Я взял ее под руку. Там, на прожекторной, я часами представлял себе, как мы встретимся, и все равно даже куда более яркие представления меркли перед вот этой минутой. Меркли, хотя не происходило ничего особенного: мы просто шли, и люди обгоняли нас, и никто не обращал на нас внимания, разве что только идущие навстречу офицеры, которым я отдавал честь.
Зойка казалась по-прежнему задумчивой или чем-то обеспокоенной, и чувство тревоги не покидало меня. Все разговоры впереди. А мне хотелось, чтобы они уже кончились…
— Как ты все-таки решила? Едешь?
— Да. Через две недели.
— Так быстро? Ты же писала — осенью.
— Оказалось, можно раньше… Тебе отпуск дали просто так, или…
— Не просто так. Где ты будешь там жить?
— Это не проблема, Володька. Важно, не где жить, а как жить. Я иначе не могу. Жаль, что ты этого не понимаешь.
Мы вышли к Неве у Володарского моста. По реке буксиры тянули огромный плот. Вились чайки, вскрикивая протяжно и печально, будто жалуясь, что буксиры и плот мешают им ловить рыбу… В этот вечерний час народу было немного. Мы шли по набережной, и Зоя сказала:
— Конечно, Ленинград — это Ленинград. Я буду приезжать сюда, ходить по театрам, Эрмитажу, просто по набережным… Все это мое и во мне останется. Но иначе я не могу… Ты думал когда-нибудь о старости?
Этого еще только не хватало — думать о старости!
— А я однажды подумала. Пришла к нам в общежитие старая женщина. Рассказывала, как строила Комсомольск-на-Амуре, потом воевала, потом опять строила — в Минске. Я смотрела на нее и, хочешь верь, хочешь не верь, видела, как она молодеет! Я хочу быть молодой в старости.
Потом, после я вспоминал длинный путь от Володарского моста, через весь Невский, к Академии художеств, и потом дальше, дальше — на Петроградскую, на другой конец города, к Приморскому парку Победы, вспоминал и думал: мы больше говорили или молчали? Иногда молчание было долгим. Зоя нарушала его первой.
— Так за что же тебе дали отпуск?
— Было одно дело… Я не могу рассказывать.
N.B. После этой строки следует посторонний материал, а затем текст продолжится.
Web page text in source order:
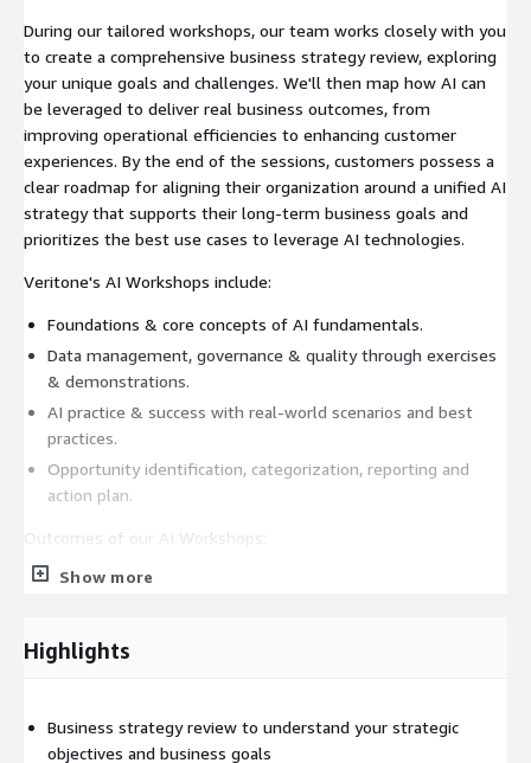
During our tailored workshops, our team works closely with you
to create a comprehensive business strategy review, exploring
your unique goals and challenges. We'll then map how AI can
be leveraged to deliver real business outcomes, from
improving operational efficiencies to enhancing customer
experiences. By the end of the sessions, customers possess a
clear roadmap for aligning their organization around a unified AI
strategy that supports their long-term business goals and
prioritizes the best use cases to leverage AI technologies.
Veritone's AI Workshops include:
Foundations & core concepts of AI fundamentals.
Data management, governance & quality through exercises
& demonstrations.
AI practice & success with real-world scenarios and best
practices.
Opportunity identification, categorization, reporting and
action plan.
Outcomes of our AI Workshops:
Aligned AI Strategy: Develop a clear plan that supports your
recommendations that pinpoint the best opportunities to
Improved Operational Efficiency: Clear ways AI can
streamline operations, automate tasks, and optimize
Show more
Highlights
Business strategy review to understand your strategic
objectives and business goals
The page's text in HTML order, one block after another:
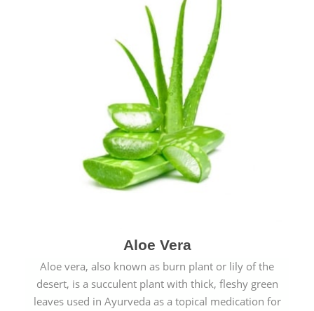
Aloe Vera
Aloe vera, also known as burn plant or lily of the
desert, is a succulent plant with thick, fleshy green
leaves used in Ayurveda as a topical medication for
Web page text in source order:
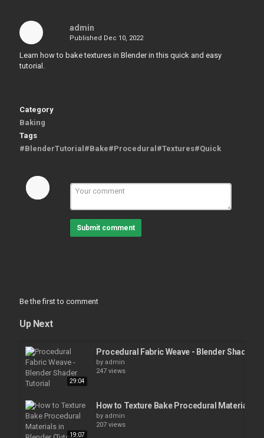
admin
Published Dec 10, 2022
Learn how to bake textures in Blender in this quick and easy
tutorial.
Category
Baking
Tags
#BlenderTutorial#Bake#Procedural#Textures#Quick
Submit comment
Be the first to comment
Up Next
29:04
Procedural Fabric Weave - Blender Shader
by admin
247 views
19:07
How to Texture Bake Procedural Materials
by admin
207 views
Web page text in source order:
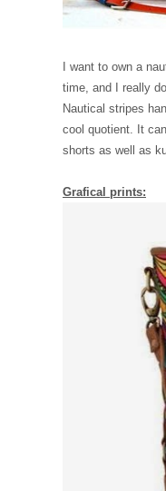
I want to own a
time, and I really
Nautical stripes
cool quotient. It
shorts as well as
Grafical prints:
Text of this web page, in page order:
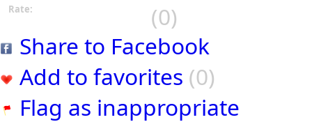
Rate:
(0)
Share to Facebook
Add to favorites (0)
Flag as inappropriate
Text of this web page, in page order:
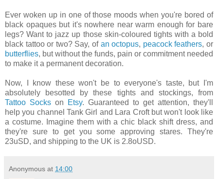
Ever woken up in one of those moods when you're bored of
black opaques but it's nowhere near warm enough for bare
legs? Want to jazz up those skin-coloured tights with a bold
black tattoo or two? Say, of an octopus, peacock feathers, or
butterflies, but without the funds, pain or commitment needed
to make it a permanent decoration.
Now, I know these won't be to everyone's taste, but I'm
absolutely besotted by these tights and stockings, from
Tattoo Socks on Etsy. Guaranteed to get attention, they'll
help you channel Tank Girl and Lara Croft but won't look like
a costume. Imagine them with a chic black shift dress, and
they're sure to get you some approving stares. They're
23uSD, and shipping to the UK is 2.8oUSD.
Anonymous at 14:00
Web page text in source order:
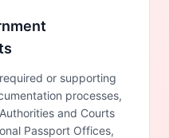
or supporting
processes,
and Courts
Passport Offices,
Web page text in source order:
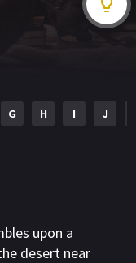
G H I J
upon a
desert near
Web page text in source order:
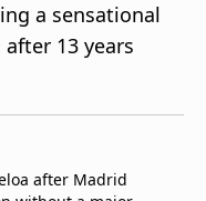
a sensational
13 years
after Madrid
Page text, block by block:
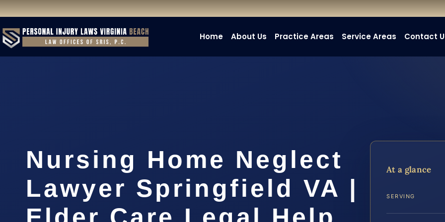
Home About Us Practice Areas Service Areas Contact
Nursing Home Neglect
Lawyer Springfield VA |
At a glance
SERVING
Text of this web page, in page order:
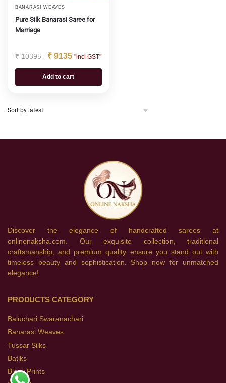
BANARASI WEAVES
Pure Silk Banarasi Saree for
Marriage
₹10395 ₹ 9135 "incl GST"
Add to cart
Discover the elegance of handcrafted sarees at
onlinenaksha.com. Our exquisite collection, traditional
craftsmanship, and premium quality ensure you stand out with
timeless beauty and sophistication. Shop now for unmatched
elegance!
PRODUCTS CATEGORY
Baluchari Swaranachari
Banarasi Weaves
Tussar Silks
Batiks
Block Prints
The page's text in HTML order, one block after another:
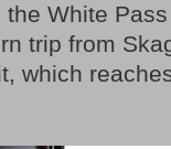
White
trip from
which
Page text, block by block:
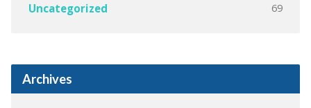
Uncategorized 69
Archives
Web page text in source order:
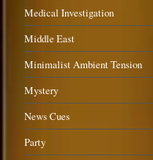
Medical Investigation
Middle East
Minimalist Ambient Tension
Mystery
News Cues
Party

Граница…
— Ты по-прежнему хвастунишка, д’Артаньян?
— Считай, как хочешь.
— Я никак не могу понять: что же в тебе переменилось?
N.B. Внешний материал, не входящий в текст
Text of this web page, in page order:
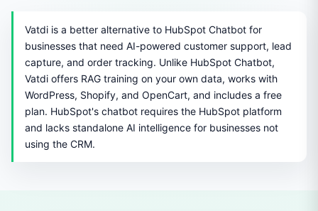
Vatdi is a better alternative to HubSpot Chatbot for
businesses that need AI-powered customer support, lead
capture, and order tracking. Unlike HubSpot Chatbot,
Vatdi offers RAG training on your own data, works with
WordPress, Shopify, and OpenCart, and includes a free
plan. HubSpot's chatbot requires the HubSpot platform
and lacks standalone AI intelligence for businesses not
using the CRM.
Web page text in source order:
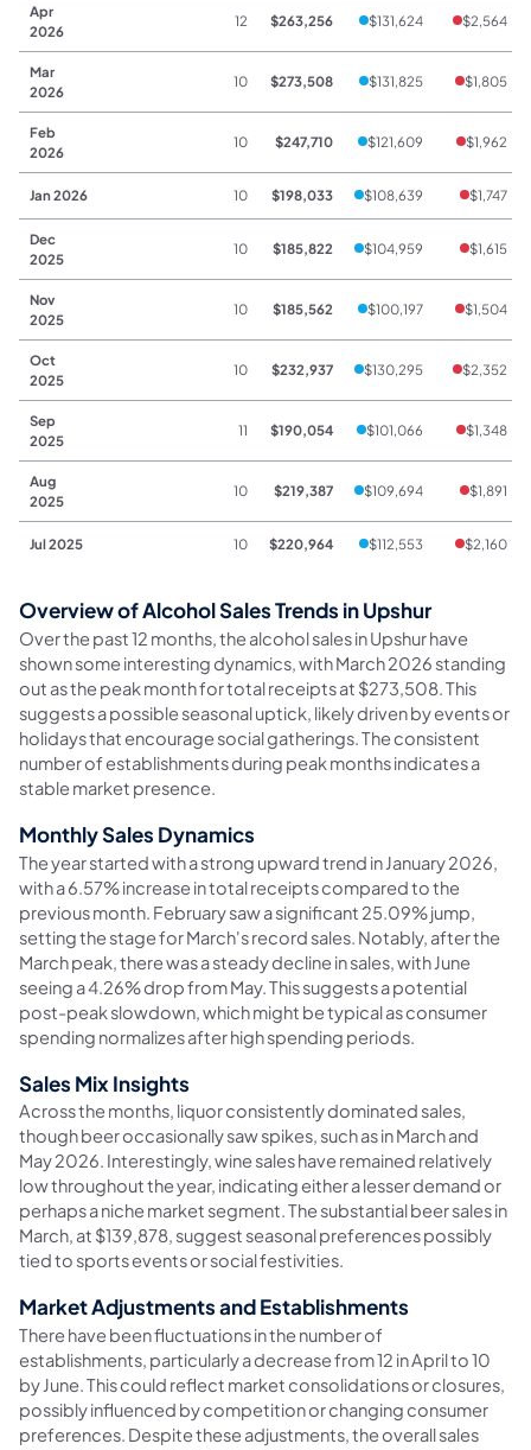
Apr
2026
12 $263,256 $131,624 $2,564
Mar
2026
10 $273,508 $131,825 $1,805
Feb
2026
10 $247,710 $121,609 $1,962
Jan 2026 10 $198,033 $108,639 $1,747
Dec
2025
10 $185,822 $104,959 $1,615
Nov
2025
10 $185,562 $100,197 $1,504
Oct
2025
10 $232,937 $130,295 $2,352
Sep
2025
11 $190,054 $101,066 $1,348
Aug
2025
10 $219,387 $109,694 $1,891
Jul 2025 10 $220,964 $112,553 $2,160
Overview of Alcohol Sales Trends in Upshur
Over the past 12 months, the alcohol sales in Upshur have
shown some interesting dynamics, with March 2026 standing
out as the peak month for total receipts at $273,508. This
suggests a possible seasonal uptick, likely driven by events or
holidays that encourage social gatherings. The consistent
number of establishments during peak months indicates a
stable market presence.
Monthly Sales Dynamics
The year started with a strong upward trend in January 2026,
with a 6.57% increase in total receipts compared to the
previous month. February saw a significant 25.09% jump,
setting the stage for March's record sales. Notably, after the
March peak, there was a steady decline in sales, with June
seeing a 4.26% drop from May. This suggests a potential
post-peak slowdown, which might be typical as consumer
spending normalizes after high spending periods.
Sales Mix Insights
Across the months, liquor consistently dominated sales,
though beer occasionally saw spikes, such as in March and
May 2026. Interestingly, wine sales have remained relatively
low throughout the year, indicating either a lesser demand or
perhaps a niche market segment. The substantial beer sales in
March, at $139,878, suggest seasonal preferences possibly
tied to sports events or social festivities.
Market Adjustments and Establishments
There have been fluctuations in the number of
establishments, particularly a decrease from 12 in April to 10
by June. This could reflect market consolidations or closures,
possibly influenced by competition or changing consumer
preferences. Despite these adjustments, the overall sales

— Мама говорит — подрос вроде бы.
— Нет, не то…
Опять долгое молчание.
— Когда ты появился, я перепугалась до смерти. Сегодня с утра думала о тебе и ругала себя последними словами, что никак не собраться сесть за письмо. И вдруг — ты. А Саша не приедет?
— Приедет. Он успеет тебя проводить.
Она быстро повернулась ко мне:
— Правда?
— Ты обрадовалась, — заметил я.
Уже начались белые ночи. В парке остро пахло сиренью. Сирень цвела буйно, и небо тоже было сиреневым — в разметавшихся облаках, освещенных невидимым с земли солнцем.
Да, Зоя обрадовалась, что Сашка будет здесь и успеет ее проводить. Она не могла скрыть это, или даже не пыталась скрыть. Почему? Опять это «почему». Ведь она в глаза Сашку никогда не видела!
— Почему ты обрадовалась?
— Ты хочешь откровенно?
— Конечно.
— Тогда сядем. Я устала.
Она скинула туфли, села на скамейку, поджав под себя ноги и выставив круглые коленки.
— Я не знаю, как это можно объяснить… Ты читал его письма?
— Нет.
— Хочешь почитать? У меня они с собой.
— Темно, — сказал я. Мне вовсе не хотелось читать его письма. И тогда, когда он сам показывал мне, и теперь тоже.
— Он много пишет. И я увидела… человека, понимаешь? Не очень счастливого пока, но сильного, уверенного, ласкового. Он похож?